Minister of Agriculture Robert Persaud yesterday rebuffed a Reuter’s article, “Norway oil fund excludes 2 Israeli companies” which he said conveyed the wrong message about logging operations in Guyana, and as such he had to offer some clarifications on a specific statement in the article.
He was referring to the statement: “The Ministry said it had excluded forestry company Samling Global based on the environmental impact of its forest operations in Malaysia and Guyana.”
That statement, according to Persaud, gives the false impression that Barama Company Limited’s (BCL) operations in Guyana have resulted in serious damage to the environment.
He said that the Guyana Forestry Commission (GFC) which is engaged in continuous monitoring of BCL’s operations has found little evidence to substantiate such a position.
Samling Global Ltd. has many companies that operate in several countries worldwide – Barama Company Limited (BCL) is one such company that has been operating in the forestry sector of Guyana since 1991.
Persaud stated that BCL has legal access to a forest concession in the North West District for an initial period of 25 years, adding that his state forest lease can be subject to renewal by the Government of Guyana if the company complies with the terms and conditions of this current agreement.
“It is a fact that before BCL can even engage in harvesting, an Annual Operational Plan (AOP) has to be submitted to the GFC for its approval…This AOP has to be prepared in accordance with the GFC guidelines for the preparation of AOPs.”
This AOP, according to Persaud, gives a concise but thorough summary of the previous year’s operation, pointing out that it provides a 100 per cent pre-harvest inventory of all commercial stems present in the 100 hectare blocks to be harvested in the calendar year.

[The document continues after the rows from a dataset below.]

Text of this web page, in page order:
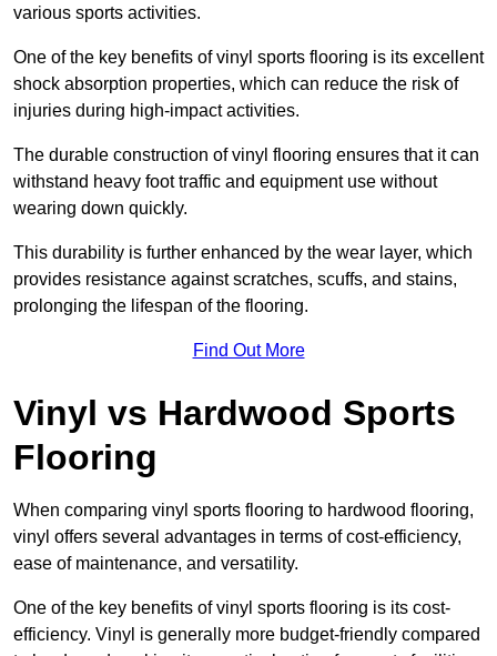
various sports activities.
One of the key benefits of vinyl sports flooring is its excellent
shock absorption properties, which can reduce the risk of
injuries during high-impact activities.
The durable construction of vinyl flooring ensures that it can
withstand heavy foot traffic and equipment use without
wearing down quickly.
This durability is further enhanced by the wear layer, which
provides resistance against scratches, scuffs, and stains,
prolonging the lifespan of the flooring.
Find Out More
Vinyl vs Hardwood Sports
Flooring
When comparing vinyl sports flooring to hardwood flooring,
vinyl offers several advantages in terms of cost-efficiency,
ease of maintenance, and versatility.
One of the key benefits of vinyl sports flooring is its cost-
efficiency. Vinyl is generally more budget-friendly compared
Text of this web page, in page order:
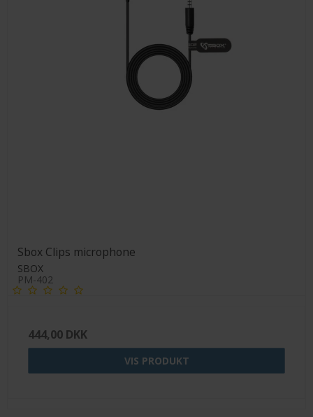
Sbox Clips microphone
SBOX
PM-402
444,00 DKK
VIS PRODUKT
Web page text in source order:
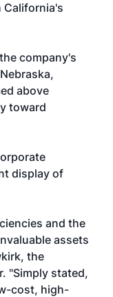
California's
company's
above
toward
display of
and the
assets
the
"Simply stated,
cost, high-
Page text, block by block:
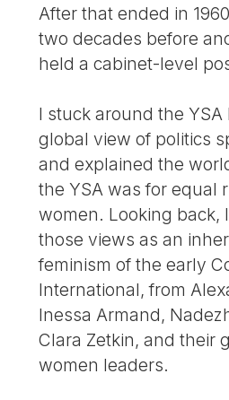
After that ended in
two decades before
held a cabinet-level
I stuck around the YSA
global view of politics
and explained the
the YSA was for equal
women. Looking back,
those views as an
feminism of the early
International, from
Inessa Armand,
Clara Zetkin, and their
women leaders.
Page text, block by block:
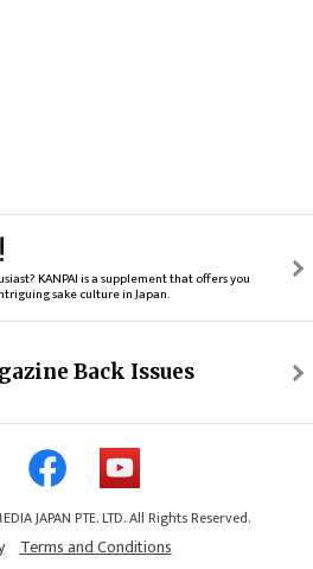
KANPAI is a supplement that offers you
sake culture in Japan.
Back Issues
JAPAN PTE. LTD. All Rights Reserved.
Terms and Conditions
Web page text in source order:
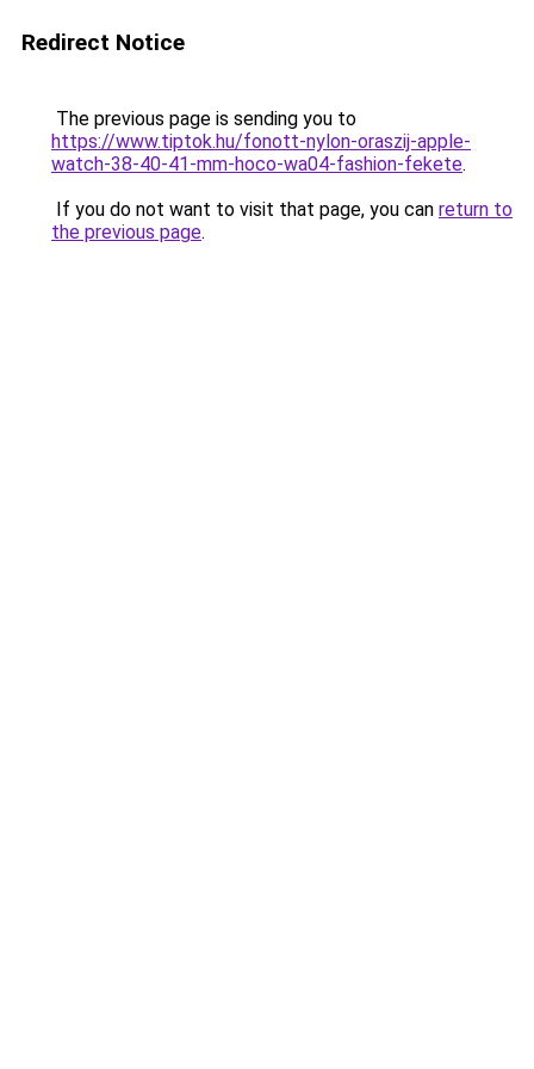
Redirect Notice
The previous page is sending you to
https://www.tiptok.hu/fonott-nylon-oraszij-apple-
watch-38-40-41-mm-hoco-wa04-fashion-fekete.
If you do not want to visit that page, you can return to
the previous page.
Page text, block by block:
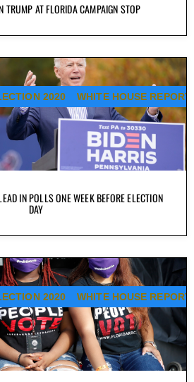
TRUMP AT FLORIDA CAMPAIGN STOP
IN POLLS ONE WEEK BEFORE ELECTION
DAY
2020 WHITE HOUSE REPORT
2020 WHITE HOUSE REPORT
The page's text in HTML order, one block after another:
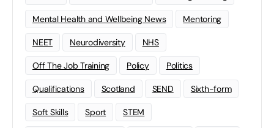
Mental Health and Wellbeing News Mentoring
NEET Neurodiversity NHS
Off The Job Training Policy Politics
Qualifications Scotland SEND Sixth-form
Soft Skills Sport STEM
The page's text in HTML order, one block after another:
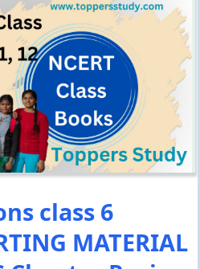
class 6
MATERIAL
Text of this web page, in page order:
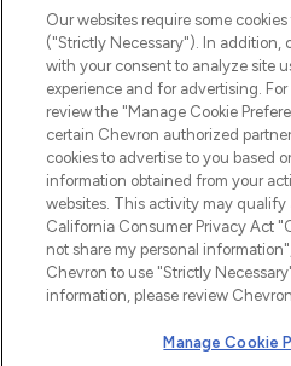
FacebookL
i
n
k
e
d
I
n
Our websites require some
("Strictly Necessary"). In addition,
with your consent to analyze site
experience and for advertising.
review the "Manage Cookie
certain Chevron authorized
cookies to advertise to you based
information obtained from your
websites. This activity may
California Consumer Privacy Act
not share my personal
Chevron to use "Strictly
information, please review
Manage Cookie
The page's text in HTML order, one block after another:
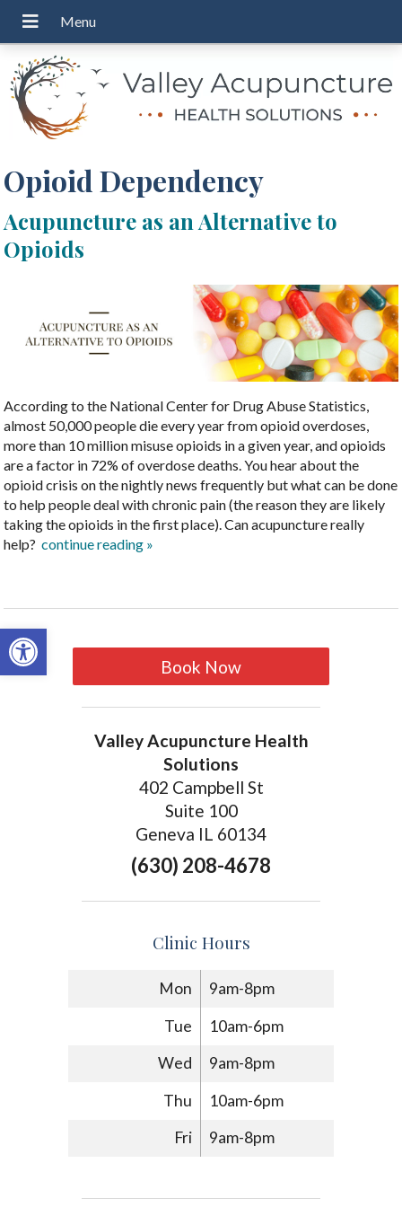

The 100 per cent pre-harvest inventory must also be conducted in keeping with the GFC’s guidelines. GFC then conducts a random sample consistency check of the pre-harvest inventory. Approval for harvesting is only granted if the consistency check shows that the inventory results are credible and accurate.
Persaud stressed that the harvesting quota is strictly monitored to ensure that it is within the Annual Allowable Cut, and also extracted from within the Annual Allowable Area.
The Company has complied with an obligation to set aside 4.5 per cent of the total concession area as a biodiversity reserves, “this is a permanent reserve and is representative of the concession ecosystem.”
Actual harvesting, the Minister stressed, must be compliant with the GFC guidelines for sustainable forest management as established in the Code of Practice (CoP) for forest operations.
This CoP outlines the environmental and social best practices that the company (and all other companies) must practice in the course of the extraction activities.
To ensure that the CoP is practically implemented on the ground, the GFC and the Forestry Training Centre Incorporated (FTCI) provide training in Reduced Impact Logging (RIL) to the sector at cost recovery rates.
“BCL has taken advantage of these training opportunities over the years and they are the major client of the FTCI which has trained in excess of 1600 persons to date…Monitoring of the operations is done by a core team of approximately 10 full-time GFC officers who are based at the concession and are rotated on a regular basis.
The officers check for compliance with the elements of the CoP; assess royalties based on volume of forest produce harvested; verify that the required documentation is accurately completed and processed in a timely manner; verify that the log tagging and log tracking system is fully functional so that forest produce can be traced to its origin if necessary among other pertinent data.
“The same thorough system of checks and balances apply to logs that are processed to added value products, and then either sold locally or exported.”
He explained that apart from the core team of officers, there are at least two other levels of monitoring checks: first, by the GFC Legality, Monitoring and Extension Unit; and secondly, by the GFC Internal Audit Unit.
Persaud said that in recent checks some deficiencies were identified, such as poor sanitation in some areas of the operation; “a few skid trails were poorly planned, the use of safety gears in some areas of operation needed to be improved, housing facilities for GFC officers needed to be improved, and there were a few instances of proximity trees being felled closer than was allowable.”
The Minister emphasised that in all cases, the company was written to and required to address the aspects such as the use of safety gears, poor sanitation etc., within a specified time.
“Follow up visits were conducted to ensure that these matters were speedily addressed…The company was also required to address the environmental breaches such as felling of proximity trees by the payment of compensation…I therefore, wish, to respectfully differ with the statement which implies that the operations of BCL in Guyana have caused a negative impact on the environment.”